Decreasing the overuse of antimicrobials is expected to serve the following goals:
 improve patient outcomes, especially patient safety 
 decrease adverse drug reactions such as hypersensitivity reactions or kidney or heart damage (e.g., QT prolongation).
 decrease antibiotic-associated disease, such as Clostridium difficile–associated diarrhea, other antibiotic-associated diarrheas, and invasive candidiasis
 guard the patient's microbiome, including the gut flora, respiratory tract flora, urogenital tract flora, and skin flora (this is closely related to the preceding goal of preventing antibiotic-associated disease)
 decrease wasted costs
 slow the increase in antimicrobial resistance
 prevent unforeseen environmental degradation, such as likely adverse effects of altering biotas and animal microbiotas by pervading the water cycle with antimicrobials in wastewater

History
Antimicrobial misuse was recognized as early as the 1940s, when Alexander Fleming remarked on penicillin's decreasing efficacy, because of its overuse.

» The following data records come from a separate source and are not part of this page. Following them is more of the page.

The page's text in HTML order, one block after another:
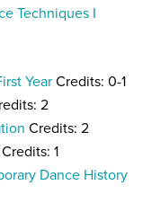
Techniques I
Year Credits: 0-1
2
Credits: 2
Credits: 1
Dance History
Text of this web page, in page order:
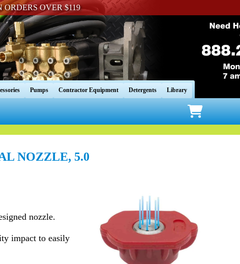
ORDERS OVER $119
Pumps Contractor Equipment Detergents Library
NOZZLE, 5.0
nozzle.
impact to easily
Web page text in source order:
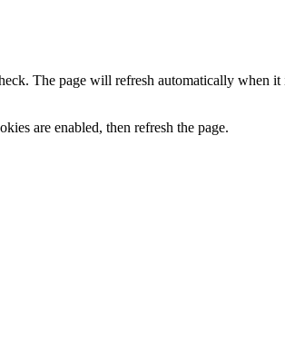
The page will refresh automatically when
are enabled, then refresh the page.
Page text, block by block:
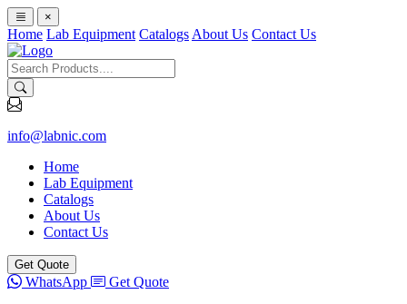
×
Home Lab Equipment Catalogs About Us Contact Us
info@labnic.com
Home
Lab Equipment
Catalogs
About Us
Contact Us
Get Quote
WhatsApp
Get Quote
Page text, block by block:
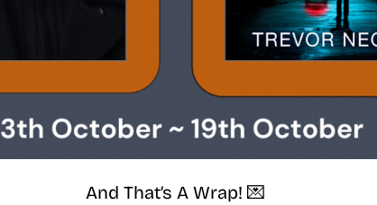
And That’s A Wrap! 💌
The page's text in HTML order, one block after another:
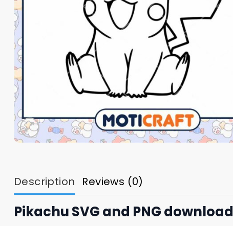
Description Reviews (0)
Pikachu SVG and PNG download
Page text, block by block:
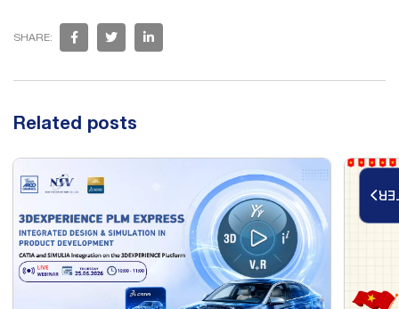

In 1966, the first systematic assessment of antibiotic use in the Winnipeg, Manitoba, Canada general hospital was published: Medical records were reviewed during two non-consecutive four-month periods (medicine, psychiatry, urology, gynecology and surgery, orthopedics, neurosurgery, ear, nose and throat, and ophthalmology). Information was coded on punched cards using 78 columns.
Others in 1968 estimated that 50% of antimicrobial use was either unnecessary or inappropriate. This figure is likely the lower end of the estimate, and continues to be referenced as of 2015.

In the 1970s the first clinical pharmacy services were established in North American hospitals. The first formal evaluation of antibiotic use in children regarding antibiotic choice, dose and necessity of treatment was undertaken at The Children's Hospital of Winnipeg. Researchers observed errors in therapy in 30% of medical orders and 63% of surgical orders.  The most frequent error was unnecessary treatment found in 13% of medical and 45% of surgical orders. The authors stated "Many find it difficult to accept that there are standards against which therapy may be judged."

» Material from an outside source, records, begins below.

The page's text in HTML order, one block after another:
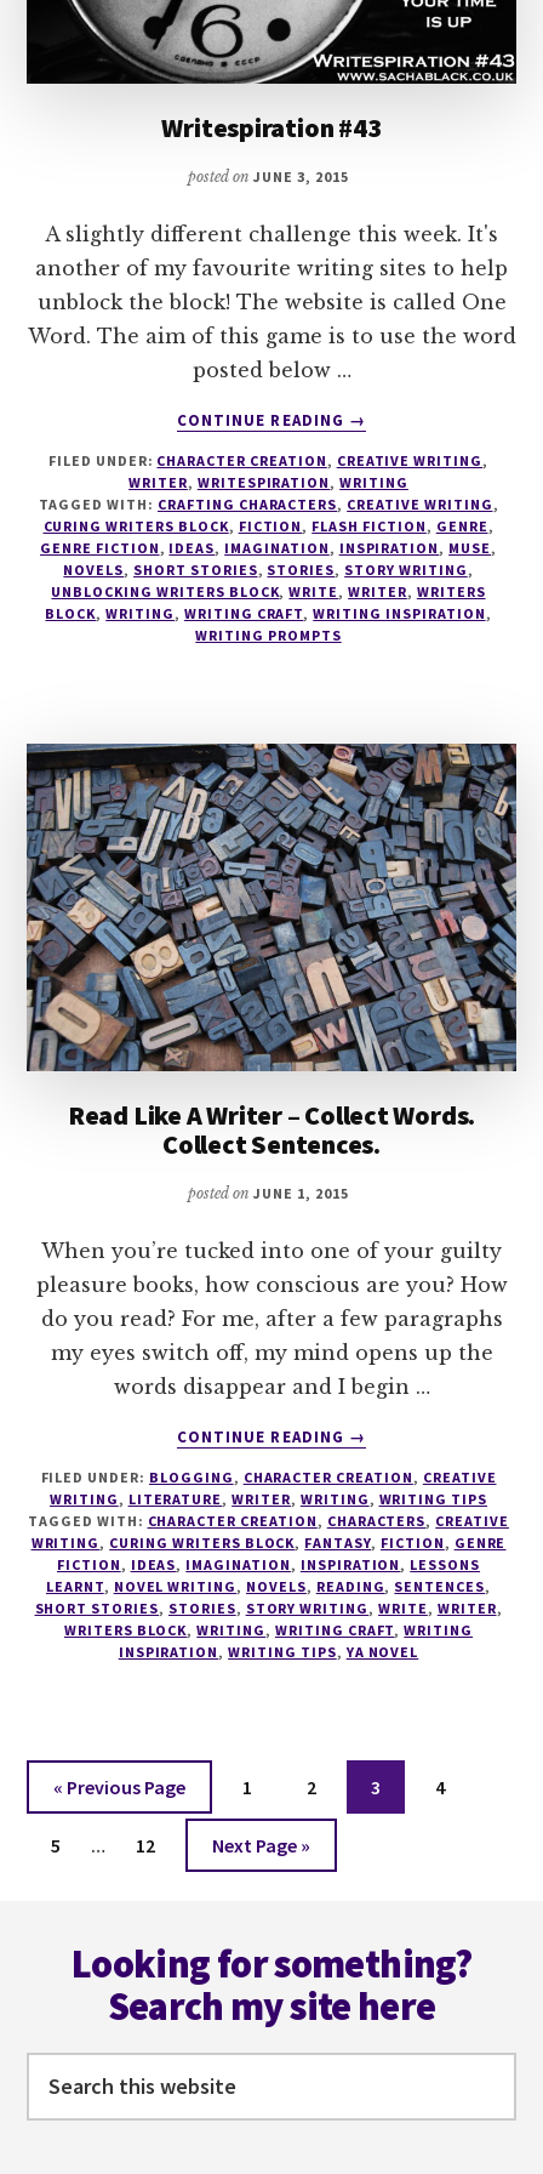
Writespiration #43
posted onJUNE 3, 2015
A slightly different challenge this week. It's
another of my favourite writing sites to help
unblock the block! The website is called One
Word. The aim of this game is to use the word
posted below …
CONTINUE READING
ABOUT
#43
→
FILED UNDER: CHARACTER CREATION, CREATIVE WRITING,
WRITER, WRITESPIRATION,WRITING
TAGGED WITH: CRAFTING CHARACTERS, CREATIVE WRITING,
CURING WRITERS BLOCK, FICTION, FLASH FICTION, GENRE,
GENRE FICTION, IDEAS, IMAGINATION, INSPIRATION, MUSE,
NOVELS, SHORT STORIES, STORIES, STORY WRITING,
UNBLOCKING WRITERS BLOCK,WRITE,WRITER, WRITERS
BLOCK,WRITING, WRITING CRAFT,WRITING INSPIRATION,
WRITING PROMPTS
Read Like A Writer – Collect Words.
Collect Sentences.
posted onJUNE 1, 2015
When you’re tucked into one of your guilty
pleasure books, how conscious are you? How
do you read? For me, after a few paragraphs
my eyes switch off, my mind opens up the
words disappear and I begin …
CONTINUE READING
ABOUT
LIKE
A
WRITER
–
COLLECT
WORDS.
COLLECT
→
FILED UNDER: BLOGGING, CHARACTER CREATION, CREATIVE
WRITING, LITERATURE,WRITER, WRITING, WRITING TIPS
TAGGED WITH: CHARACTER CREATION, CHARACTERS, CREATIVE
WRITING, CURING WRITERS BLOCK, FANTASY, FICTION, GENRE
FICTION, IDEAS, IMAGINATION, INSPIRATION, LESSONS
LEARNT, NOVEL WRITING, NOVELS, READING, SENTENCES,
SHORT STORIES, STORIES, STORY WRITING, WRITE, WRITER,
WRITERS BLOCK,WRITING, WRITING CRAFT,WRITING
INSPIRATION,WRITING TIPS,YA NOVEL
« Go
to
Previous Page Page
1 Page
2 Page
3 Page
4
Page
5
Interim
… Page
12
Go
to
Next Page »
Looking for something?
Search my site here

In the 1980s the antibiotic class of cephalosporins was introduced, further increasing bacterial resistance. During this decade infection control programs began to be established in hospitals, which systematically recorded and investigated hospital-acquired infections. Evidence-based treatment guidelines and regulation of antibiotic use surfaced. Australian researchers published the first medical guideline outcomes research.

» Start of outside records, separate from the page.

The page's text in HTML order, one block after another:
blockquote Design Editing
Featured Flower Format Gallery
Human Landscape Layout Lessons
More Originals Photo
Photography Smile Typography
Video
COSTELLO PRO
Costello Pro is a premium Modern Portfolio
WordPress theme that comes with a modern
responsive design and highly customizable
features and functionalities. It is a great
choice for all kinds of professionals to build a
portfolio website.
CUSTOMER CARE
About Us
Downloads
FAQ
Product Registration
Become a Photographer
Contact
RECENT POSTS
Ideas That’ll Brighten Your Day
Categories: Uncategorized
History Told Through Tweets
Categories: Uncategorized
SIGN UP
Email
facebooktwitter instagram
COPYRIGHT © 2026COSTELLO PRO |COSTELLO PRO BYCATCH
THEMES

The term AMS was coined in 1996 by two internists at Emory University School of Medicine, John McGowan and Dale Gerding, a specialist on C. difficile. They suggested "...large-scale, well-controlled trials of antimicrobial use regulation employing sophisticated epidemiologic methods, molecular biological organism typing, and precise resistance mechanism analysis [...] to determine the best methods to prevent and control this problem [antimicrobial resistance] and ensure our optimal antimicrobial use stewardship" and that "...the long-term effects of antimicrobial selection, dosage, and duration of treatment on resistance development should be a part of every antimicrobial treatment decision."

In 1997, SHEA and the Infectious Diseases Society of America published guidelines to prevent antimicrobial resistance arguing that "…appropriate antimicrobial stewardship, that includes optimal selection, dose, and duration of treatment, as well as control of antibiotic use, will prevent or slow the emergence of resistance among microorganisms."

Ten years later, in 2007, bacterial, antiviral and antifungal resistance had risen to such a degree that the CDC rang the alarm . The same year, IDSA and SHEA published guidelines for developing an AMS program.  Also in 2007, the first pediatric publication used the term AMS.

A survey of pediatric infectious disease consultants in 2008 by the Emerging Infectious Disease Network revealed that only 45 (33%) respondents had an AMS program (ASP), mostly from before 2000, and another 25 (18%) planned an ASP (data unpublished).

In 2012, the SHEA, IDSA and PIDS published a joint policy statement on AMS.

The CDC's NHSN has been monitoring antimicrobial use and resistance in hospitals that volunteer to provide data.

On September 18, 2014, PresidentBarack Obama issued an Executive Order 13676, "Combating Antibiotic-Resistant Bacteria.' This Executive Order charged a Task Force to develop a 5-Year action plan that included steps to reduce the emergence and spread of antibiotic-resistant bacteria and ensure continued availability of effective therapies for infections. Improved AMS is one of the charges of this Executive Order. The Presidential Advisory Council on Combating Antibiotic-Resistant Bacteria (PACCARB) was formed in response to this Executive Order.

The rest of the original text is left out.